A previous study reported that age had no significant effect on peripheral retinal thickness; however, that study included only a narrow age range of 19 to 30 years.10 In contrast, the present study included a wide age range of 4 to 89 years and found that age was significantly associated with RV. Although the effect of age on macular thinning has been well documented,11 this study reports age-related thinning in the peripheral retina, which has not been extensively explored in previous literature.
In the healthy population, we found significant differences in RV with age. This is consistent with previous reports on retinal layer thickness. The retinal nerve fiber layers, axons, and ganglion cell layers are particularly susceptible to loss with age.12,13 Another study suggested that the thicknesses of the retinal nerve fiber layer, ganglion cell layer, inner plexiform layer, inner nuclear layer, and photoreceptor inner segment were negatively correlated with age.14 As the autosegmentation system in OCT-S1 cannot evaluate the peripheral retina, we could not assess each retinal layer. Therefore, further studies on the peripheral retinal layer are warranted.
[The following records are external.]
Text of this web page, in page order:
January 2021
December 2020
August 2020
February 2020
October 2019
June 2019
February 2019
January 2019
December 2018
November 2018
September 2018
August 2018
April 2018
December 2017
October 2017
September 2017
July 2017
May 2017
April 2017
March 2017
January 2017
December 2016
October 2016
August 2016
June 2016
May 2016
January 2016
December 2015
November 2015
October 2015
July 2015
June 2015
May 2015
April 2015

We showed that the peripheral retina was significantly smaller in the left eye than in the right eye. However, the results should be interpreted with caution. In our examination protocol, we first examined the right eye, which may have affected our results. That is, the patient may have lost concentration, and the image quality may have been affected by eye or head movements when the left eye was examined. Previous studies have also suggested that the order in which the right and left eyes are examined may affect results.15 Further studies are required to evaluate the difference between the right and left eyes, as previous studies on choroidal thickness16 and retinal ganglion cell layer thickness17 have not reported any differences between the left and right eyes.
Several studies have reported an association between the axial length and RV. For example, a previous study found that a long axial length was associated with decreased overall macular thickness and macular volume.9 Our results also support this association, as we found a significant association between axial length and macular RVs in multivariate analysis.
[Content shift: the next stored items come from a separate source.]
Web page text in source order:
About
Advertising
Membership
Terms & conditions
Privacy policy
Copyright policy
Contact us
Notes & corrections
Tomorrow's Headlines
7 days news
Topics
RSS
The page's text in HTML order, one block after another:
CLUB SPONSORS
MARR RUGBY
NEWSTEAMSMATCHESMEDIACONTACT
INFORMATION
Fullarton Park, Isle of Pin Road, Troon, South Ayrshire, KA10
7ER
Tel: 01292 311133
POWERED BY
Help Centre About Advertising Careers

However, the association between the axial length and macular thickness remains controversial. The myopic enlargement of the globe is mainly due to axial elongation, whereas the horizontal and vertical diameters increase only slightly.18,19 Jost et al also found that axial elongation in myopia was associated with retinal thinning in the equatorial and pre-equatorial regions, whereas foveal retinal thickness was largely unaffected.20 Further studies are required as differences in research methods, participants’ backgrounds, and consideration of reflection- and axial length-induced magnification effects may have led to differences in these study results.
This study investigated the thinnest regions of the retina in both the macula and periphery. Our results indicate that the thinnest retina was located in the temporal region of the macula. This finding is consistent with that of a previous study showing that the thinnest retinas are temporally located in the macula.8
To the best of our knowledge, this is the first study to demonstrate that the inferior sector is the thinnest in the peripheral retina. Although the exact reasons for the observed differences in the retinal thickness remain unclear, several hypotheses have been proposed. One possibility is a difference in blood supply. Blood supply correlates with retinal thickness, and an earlier study elucidated that the outer retina and choroidal thickness were correlated in the entire macula.21 In a previous study, the peripheral choroid was reported to be the thinnest in the inferonasal area.22 The inferior region of the peripheral retina may have a thinner retinal layer because of the relatively reduced blood supply compared with other regions.
Differences in the importance of the visual field should also be considered. For example, safe driving necessitates a well-functioning inferior field because most external action occurs here.23 The inferior peripheral retina may be less important than the superior peripheral retina, leading to a thinner anatomical structure of the inferior retina. However, these hypotheses do not explain why the inferior retina is the thinnest, requiring further investigation. Future studies should further explore these hypotheses and uncover other factors that may contribute to the observed differences in retinal thickness.
This study has some limitations. First, the incident light on the retina was not perpendicular to the retina as it moved toward the periphery, which may have resulted in measurement errors. In future studies, it will be important to correct this error to ensure more accurate results. Second, images from the long axial eye lengths cover more peripheral regions compared with those acquired from short axial eyes, even if the same scan protocols are used. This could have significantly overestimated the statistical significance of the association between peripheral RV and axial eye lengths. Since the Canon OCT-S1 could not correct the ETDRS circle diameter using the Littmann's formula, it is necessary to consider the magnification effect due to axial length. Third, the male/female ratio was inconsistent for each age group, which may have influenced the multivariate analysis. Future studies should consider balancing the male/female ratio to avoid potential biases. Fourth, because the OCT-S1 device used in this study is only available in Japan and some parts of Europe, Korea, Taiwan, and Singapore, the study population comprised only Japanese participants. Therefore, multiethnic studies are required to evaluate the usefulness of OCT-S1 in different regions. Finally, the inclusion of eyes that underwent cataract surgery is another limitation that must be considered. We acknowledge the potential effects of the history of cataract surgery on the results.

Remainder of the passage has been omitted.